### BRIEF
Down to the last line, set down the material below exactly; skip the pictures.
====
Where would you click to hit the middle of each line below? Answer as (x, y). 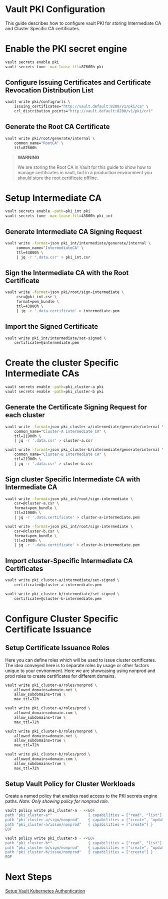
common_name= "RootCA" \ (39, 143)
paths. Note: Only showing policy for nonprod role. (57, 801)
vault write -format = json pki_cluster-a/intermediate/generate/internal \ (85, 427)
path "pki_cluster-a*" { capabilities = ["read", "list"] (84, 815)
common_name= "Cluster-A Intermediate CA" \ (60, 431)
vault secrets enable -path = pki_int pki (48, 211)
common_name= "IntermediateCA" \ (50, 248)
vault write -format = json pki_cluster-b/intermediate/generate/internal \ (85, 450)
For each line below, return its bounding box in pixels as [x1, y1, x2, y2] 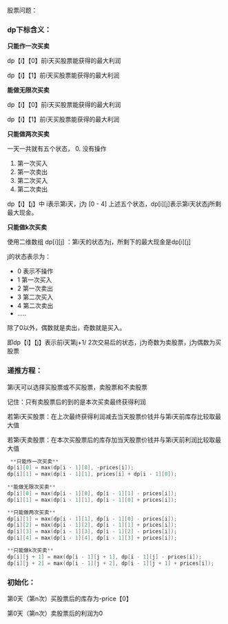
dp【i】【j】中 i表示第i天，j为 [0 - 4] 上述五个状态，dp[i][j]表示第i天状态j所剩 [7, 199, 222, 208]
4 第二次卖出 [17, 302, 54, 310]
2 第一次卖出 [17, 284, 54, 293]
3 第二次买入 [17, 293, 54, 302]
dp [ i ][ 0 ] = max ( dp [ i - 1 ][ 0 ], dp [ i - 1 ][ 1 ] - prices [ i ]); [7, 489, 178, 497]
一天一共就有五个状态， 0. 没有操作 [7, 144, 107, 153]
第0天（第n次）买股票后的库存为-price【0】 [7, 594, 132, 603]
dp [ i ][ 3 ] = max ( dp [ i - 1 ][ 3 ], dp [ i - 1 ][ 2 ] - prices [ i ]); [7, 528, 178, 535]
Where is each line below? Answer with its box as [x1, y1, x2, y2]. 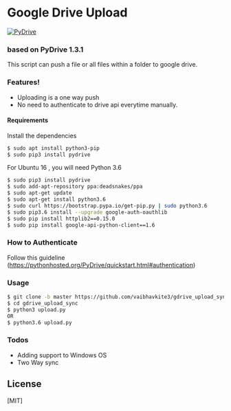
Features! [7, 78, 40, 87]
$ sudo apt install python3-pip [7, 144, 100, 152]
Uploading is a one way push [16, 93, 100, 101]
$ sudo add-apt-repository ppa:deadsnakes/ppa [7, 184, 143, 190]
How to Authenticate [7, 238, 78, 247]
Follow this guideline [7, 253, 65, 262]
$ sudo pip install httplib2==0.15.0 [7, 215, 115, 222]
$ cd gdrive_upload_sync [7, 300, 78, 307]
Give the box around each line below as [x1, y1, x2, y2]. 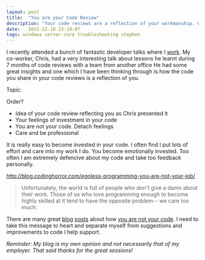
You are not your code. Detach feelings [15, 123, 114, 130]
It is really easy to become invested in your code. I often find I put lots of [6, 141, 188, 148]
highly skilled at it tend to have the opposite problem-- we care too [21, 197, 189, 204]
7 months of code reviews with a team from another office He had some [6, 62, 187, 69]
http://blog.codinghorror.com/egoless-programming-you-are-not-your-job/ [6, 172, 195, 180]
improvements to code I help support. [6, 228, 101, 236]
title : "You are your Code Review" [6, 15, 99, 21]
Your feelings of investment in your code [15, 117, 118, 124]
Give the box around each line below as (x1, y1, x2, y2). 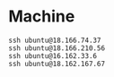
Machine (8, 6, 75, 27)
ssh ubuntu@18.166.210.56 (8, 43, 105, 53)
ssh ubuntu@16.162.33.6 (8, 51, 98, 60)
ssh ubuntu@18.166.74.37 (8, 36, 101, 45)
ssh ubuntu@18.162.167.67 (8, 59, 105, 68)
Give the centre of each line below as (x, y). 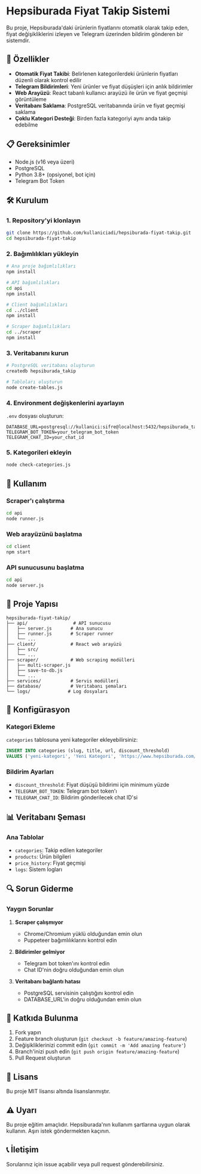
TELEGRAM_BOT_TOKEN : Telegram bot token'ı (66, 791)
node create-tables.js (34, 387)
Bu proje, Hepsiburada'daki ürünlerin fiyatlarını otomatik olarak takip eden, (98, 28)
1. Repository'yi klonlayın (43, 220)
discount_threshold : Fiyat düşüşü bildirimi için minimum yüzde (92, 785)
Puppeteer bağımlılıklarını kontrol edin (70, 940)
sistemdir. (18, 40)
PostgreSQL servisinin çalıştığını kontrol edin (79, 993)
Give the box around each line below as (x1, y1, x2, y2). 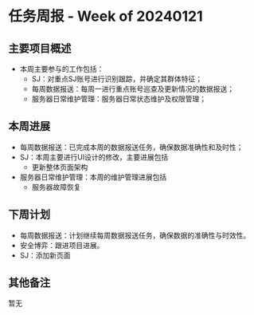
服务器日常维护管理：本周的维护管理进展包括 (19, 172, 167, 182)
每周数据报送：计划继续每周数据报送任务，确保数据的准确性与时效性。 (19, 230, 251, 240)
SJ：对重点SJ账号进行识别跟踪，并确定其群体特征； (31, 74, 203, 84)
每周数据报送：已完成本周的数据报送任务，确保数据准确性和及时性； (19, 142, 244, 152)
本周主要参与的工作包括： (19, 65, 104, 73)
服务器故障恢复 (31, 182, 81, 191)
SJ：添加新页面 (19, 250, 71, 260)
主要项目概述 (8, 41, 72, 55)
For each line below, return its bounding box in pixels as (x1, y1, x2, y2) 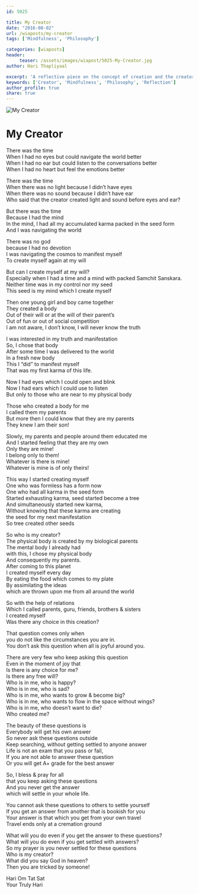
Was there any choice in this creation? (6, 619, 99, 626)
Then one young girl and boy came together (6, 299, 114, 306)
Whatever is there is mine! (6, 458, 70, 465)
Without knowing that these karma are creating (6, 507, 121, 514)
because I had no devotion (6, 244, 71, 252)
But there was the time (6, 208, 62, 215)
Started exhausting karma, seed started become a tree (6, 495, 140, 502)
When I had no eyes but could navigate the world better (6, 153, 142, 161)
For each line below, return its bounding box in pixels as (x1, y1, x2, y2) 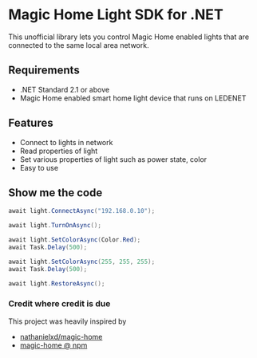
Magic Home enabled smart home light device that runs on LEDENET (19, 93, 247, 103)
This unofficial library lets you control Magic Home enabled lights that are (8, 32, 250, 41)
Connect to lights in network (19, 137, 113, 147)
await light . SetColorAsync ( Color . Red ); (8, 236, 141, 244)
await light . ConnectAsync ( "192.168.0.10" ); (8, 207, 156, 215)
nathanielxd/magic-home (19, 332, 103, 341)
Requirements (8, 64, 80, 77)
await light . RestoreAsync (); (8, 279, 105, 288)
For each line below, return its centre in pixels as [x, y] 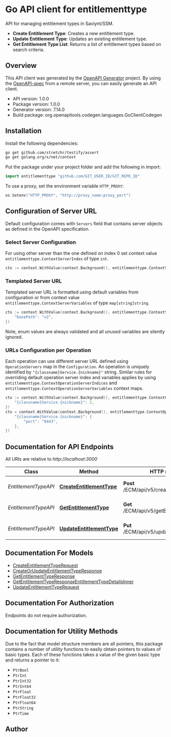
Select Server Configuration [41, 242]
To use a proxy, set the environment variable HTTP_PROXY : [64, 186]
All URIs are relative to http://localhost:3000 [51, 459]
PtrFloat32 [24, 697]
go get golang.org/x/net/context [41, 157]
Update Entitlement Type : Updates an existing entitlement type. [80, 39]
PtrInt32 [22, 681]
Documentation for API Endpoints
====
### OUTPUT OF THE TASK
Where would you click to hit the middle of each line below? Answer as (x, y). 
common_name= "RootCA" \ (39, 143)
paths. Note: Only showing policy for nonprod role. (57, 801)
vault write -format = json pki_cluster-a/intermediate/generate/internal \ (85, 427)
path "pki_cluster-a*" { capabilities = ["read", "list"] (84, 815)
common_name= "Cluster-A Intermediate CA" \ (60, 431)
vault secrets enable -path = pki_int pki (48, 211)
common_name= "IntermediateCA" \ (50, 248)
vault write -format = json pki_cluster-b/intermediate/generate/internal \ (85, 450)
For each line below, return its bounding box in pixels as [x1, y1, x2, y2] 
dp【i】【j】中 i表示第i天，j为 [0 - 4] 上述五个状态，dp[i][j]表示第i天状态j所剩 [7, 199, 222, 208]
4 第二次卖出 [17, 302, 54, 310]
2 第一次卖出 [17, 284, 54, 293]
3 第二次买入 [17, 293, 54, 302]
dp [ i ][ 0 ] = max ( dp [ i - 1 ][ 0 ], dp [ i - 1 ][ 1 ] - prices [ i ]); [7, 489, 178, 497]
一天一共就有五个状态， 0. 没有操作 [7, 144, 107, 153]
第0天（第n次）买股票后的库存为-price【0】 [7, 594, 132, 603]
dp [ i ][ 3 ] = max ( dp [ i - 1 ][ 3 ], dp [ i - 1 ][ 2 ] - prices [ i ]); [7, 528, 178, 535]
Where is each line below? Answer with its box as [x1, y1, x2, y2]. 
Features! [7, 78, 40, 87]
$ sudo apt install python3-pip [7, 144, 100, 152]
Uploading is a one way push [16, 93, 100, 101]
$ sudo add-apt-repository ppa:deadsnakes/ppa [7, 184, 143, 190]
How to Authenticate [7, 238, 78, 247]
Follow this guideline [7, 253, 65, 262]
$ sudo pip install httplib2==0.15.0 [7, 215, 115, 222]
$ cd gdrive_upload_sync [7, 300, 78, 307]
Give the box around each line below as [x1, y1, x2, y2]. 
You are not your code. Detach feelings [15, 123, 114, 130]
It is really easy to become invested in your code. I often find I put lots of [6, 141, 188, 148]
highly skilled at it tend to have the opposite problem-- we care too [21, 197, 189, 204]
7 months of code reviews with a team from another office He had some [6, 62, 187, 69]
http://blog.codinghorror.com/egoless-programming-you-are-not-your-job/ [6, 172, 195, 180]
improvements to code I help support. [6, 228, 101, 236]
title : "You are your Code Review" [6, 15, 99, 21]
Your feelings of investment in your code [15, 117, 118, 124]
Give the box around each line below as (x1, y1, x2, y2). 
Machine (8, 6, 75, 27)
ssh ubuntu@18.166.210.56 (8, 43, 105, 53)
ssh ubuntu@16.162.33.6 (8, 51, 98, 60)
ssh ubuntu@18.166.74.37 (8, 36, 101, 45)
ssh ubuntu@18.162.167.67 (8, 59, 105, 68)
Give the centre of each line below as (x, y). 
TELEGRAM_BOT_TOKEN : Telegram bot token'ı (66, 791)
node create-tables.js (34, 387)
Bu proje, Hepsiburada'daki ürünlerin fiyatlarını otomatik olarak takip eden, (98, 28)
1. Repository'yi klonlayın (43, 220)
discount_threshold : Fiyat düşüşü bildirimi için minimum yüzde (92, 785)
Puppeteer bağımlılıklarını kontrol edin (70, 940)
sistemdir. (18, 40)
PostgreSQL servisinin çalıştığını kontrol edin (79, 993)
Give the box around each line below as (x1, y1, x2, y2). 
服务器日常维护管理：本周的维护管理进展包括 (19, 172, 167, 182)
每周数据报送：计划继续每周数据报送任务，确保数据的准确性与时效性。 (19, 230, 251, 240)
SJ：对重点SJ账号进行识别跟踪，并确定其群体特征； (31, 74, 203, 84)
每周数据报送：已完成本周的数据报送任务，确保数据准确性和及时性； (19, 142, 244, 152)
本周主要参与的工作包括： (19, 65, 104, 73)
服务器故障恢复 (31, 182, 81, 191)
SJ：添加新页面 (19, 250, 71, 260)
主要项目概述 (8, 41, 72, 55)
For each line below, return its bounding box in pixels as (x1, y1, x2, y2) 
Was there any choice in this creation? (6, 619, 99, 626)
Then one young girl and boy came together (6, 299, 114, 306)
Whatever is there is mine! (6, 458, 70, 465)
Without knowing that these karma are creating (6, 507, 121, 514)
because I had no devotion (6, 244, 71, 252)
But there was the time (6, 208, 62, 215)
Started exhausting karma, seed started become a tree (6, 495, 140, 502)
When I had no eyes but could navigate the world better (6, 153, 142, 161)
For each line below, return its bounding box in pixels as (x1, y1, x2, y2) 
Magic Home enabled smart home light device that runs on LEDENET (19, 93, 247, 103)
This unofficial library lets you control Magic Home enabled lights that are (8, 32, 250, 41)
Connect to lights in network (19, 137, 113, 147)
await light . SetColorAsync ( Color . Red ); (8, 236, 141, 244)
await light . ConnectAsync ( "192.168.0.10" ); (8, 207, 156, 215)
nathanielxd/magic-home (19, 332, 103, 341)
Requirements (8, 64, 80, 77)
await light . RestoreAsync (); (8, 279, 105, 288)
For each line below, return its centre in pixels as [x, y] 
Select Server Configuration [41, 242]
To use a proxy, set the environment variable HTTP_PROXY : [64, 186]
All URIs are relative to http://localhost:3000 [51, 459]
PtrFloat32 [24, 697]
go get golang.org/x/net/context [41, 157]
Update Entitlement Type : Updates an existing entitlement type. [80, 39]
PtrInt32 [22, 681]
Documentation for API Endpoints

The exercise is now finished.